**ABOUT THIS EXERCISE**: From the entries below, please output exactly the lines starting at the one containing "Research on Intelligent" and ending at the one containing "These two kinds", both included.

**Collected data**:
══════════════════════════════

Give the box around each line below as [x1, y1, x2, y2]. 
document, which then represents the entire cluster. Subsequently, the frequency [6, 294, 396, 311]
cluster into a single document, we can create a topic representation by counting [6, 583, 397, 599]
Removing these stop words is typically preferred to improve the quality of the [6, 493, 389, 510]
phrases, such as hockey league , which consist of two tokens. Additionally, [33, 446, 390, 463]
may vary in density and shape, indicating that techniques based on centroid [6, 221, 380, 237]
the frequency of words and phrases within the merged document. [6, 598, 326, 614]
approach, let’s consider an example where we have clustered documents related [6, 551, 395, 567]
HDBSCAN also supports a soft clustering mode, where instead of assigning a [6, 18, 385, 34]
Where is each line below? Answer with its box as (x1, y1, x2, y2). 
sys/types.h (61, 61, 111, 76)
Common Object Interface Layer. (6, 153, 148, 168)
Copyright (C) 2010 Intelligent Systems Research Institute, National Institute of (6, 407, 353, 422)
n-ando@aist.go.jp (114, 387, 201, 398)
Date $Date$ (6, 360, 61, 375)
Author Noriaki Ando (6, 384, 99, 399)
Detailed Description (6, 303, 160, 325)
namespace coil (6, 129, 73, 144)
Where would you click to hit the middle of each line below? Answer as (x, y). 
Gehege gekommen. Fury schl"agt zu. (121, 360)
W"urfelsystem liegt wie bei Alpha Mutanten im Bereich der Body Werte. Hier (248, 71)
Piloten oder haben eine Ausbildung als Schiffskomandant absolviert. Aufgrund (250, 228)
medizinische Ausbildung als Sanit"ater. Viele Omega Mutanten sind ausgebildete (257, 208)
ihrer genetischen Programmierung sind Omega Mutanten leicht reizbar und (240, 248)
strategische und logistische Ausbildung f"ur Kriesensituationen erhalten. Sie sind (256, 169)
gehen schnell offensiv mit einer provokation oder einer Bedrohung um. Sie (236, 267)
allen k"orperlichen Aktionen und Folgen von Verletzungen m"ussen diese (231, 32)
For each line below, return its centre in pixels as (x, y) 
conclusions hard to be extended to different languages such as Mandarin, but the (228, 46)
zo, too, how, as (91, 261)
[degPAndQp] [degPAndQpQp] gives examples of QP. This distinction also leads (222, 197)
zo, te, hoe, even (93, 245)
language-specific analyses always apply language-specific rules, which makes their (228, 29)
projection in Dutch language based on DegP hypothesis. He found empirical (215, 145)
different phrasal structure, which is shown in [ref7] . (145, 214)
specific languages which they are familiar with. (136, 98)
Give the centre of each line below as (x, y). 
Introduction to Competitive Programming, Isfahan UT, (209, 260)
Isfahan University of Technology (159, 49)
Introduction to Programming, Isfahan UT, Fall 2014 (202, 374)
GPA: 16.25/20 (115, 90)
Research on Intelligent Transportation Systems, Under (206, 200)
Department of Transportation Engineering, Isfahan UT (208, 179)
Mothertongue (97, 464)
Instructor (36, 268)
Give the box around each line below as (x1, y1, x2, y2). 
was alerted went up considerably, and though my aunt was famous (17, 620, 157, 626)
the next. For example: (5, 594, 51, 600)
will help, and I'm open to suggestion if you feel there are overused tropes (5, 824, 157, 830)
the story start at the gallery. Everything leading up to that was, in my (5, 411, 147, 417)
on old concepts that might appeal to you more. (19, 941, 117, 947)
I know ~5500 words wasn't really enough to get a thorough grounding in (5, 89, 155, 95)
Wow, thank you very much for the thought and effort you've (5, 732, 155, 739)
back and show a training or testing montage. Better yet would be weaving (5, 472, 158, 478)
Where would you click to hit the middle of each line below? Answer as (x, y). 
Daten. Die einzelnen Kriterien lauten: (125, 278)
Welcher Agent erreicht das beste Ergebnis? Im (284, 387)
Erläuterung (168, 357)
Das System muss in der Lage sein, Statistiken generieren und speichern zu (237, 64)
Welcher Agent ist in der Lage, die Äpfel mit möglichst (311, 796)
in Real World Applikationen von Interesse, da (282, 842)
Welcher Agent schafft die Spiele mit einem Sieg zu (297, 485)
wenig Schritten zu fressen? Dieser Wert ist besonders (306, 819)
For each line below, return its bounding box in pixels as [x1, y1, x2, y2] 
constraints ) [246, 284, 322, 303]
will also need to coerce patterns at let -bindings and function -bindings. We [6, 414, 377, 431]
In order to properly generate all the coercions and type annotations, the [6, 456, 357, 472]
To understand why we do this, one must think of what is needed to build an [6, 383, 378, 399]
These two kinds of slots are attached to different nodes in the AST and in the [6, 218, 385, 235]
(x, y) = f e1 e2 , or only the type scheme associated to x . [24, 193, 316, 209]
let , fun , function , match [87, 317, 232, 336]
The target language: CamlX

══════════════════════════════

**SOLUTION**:
Research on Intelligent Transportation Systems, Under (206, 200)
Department of Transportation Engineering, Isfahan UT (208, 179)
Mothertongue (97, 464)
Instructor (36, 268)
Give the box around each line below as (x1, y1, x2, y2). 
was alerted went up considerably, and though my aunt was famous (17, 620, 157, 626)
the next. For example: (5, 594, 51, 600)
will help, and I'm open to suggestion if you feel there are overused tropes (5, 824, 157, 830)
the story start at the gallery. Everything leading up to that was, in my (5, 411, 147, 417)
on old concepts that might appeal to you more. (19, 941, 117, 947)
I know ~5500 words wasn't really enough to get a thorough grounding in (5, 89, 155, 95)
Wow, thank you very much for the thought and effort you've (5, 732, 155, 739)
back and show a training or testing montage. Better yet would be weaving (5, 472, 158, 478)
Where would you click to hit the middle of each line below? Answer as (x, y). 
Daten. Die einzelnen Kriterien lauten: (125, 278)
Welcher Agent erreicht das beste Ergebnis? Im (284, 387)
Erläuterung (168, 357)
Das System muss in der Lage sein, Statistiken generieren und speichern zu (237, 64)
Welcher Agent ist in der Lage, die Äpfel mit möglichst (311, 796)
in Real World Applikationen von Interesse, da (282, 842)
Welcher Agent schafft die Spiele mit einem Sieg zu (297, 485)
wenig Schritten zu fressen? Dieser Wert ist besonders (306, 819)
For each line below, return its bounding box in pixels as [x1, y1, x2, y2] 
constraints ) [246, 284, 322, 303]
will also need to coerce patterns at let -bindings and function -bindings. We [6, 414, 377, 431]
In order to properly generate all the coercions and type annotations, the [6, 456, 357, 472]
To understand why we do this, one must think of what is needed to build an [6, 383, 378, 399]
These two kinds of slots are attached to different nodes in the AST and in the [6, 218, 385, 235]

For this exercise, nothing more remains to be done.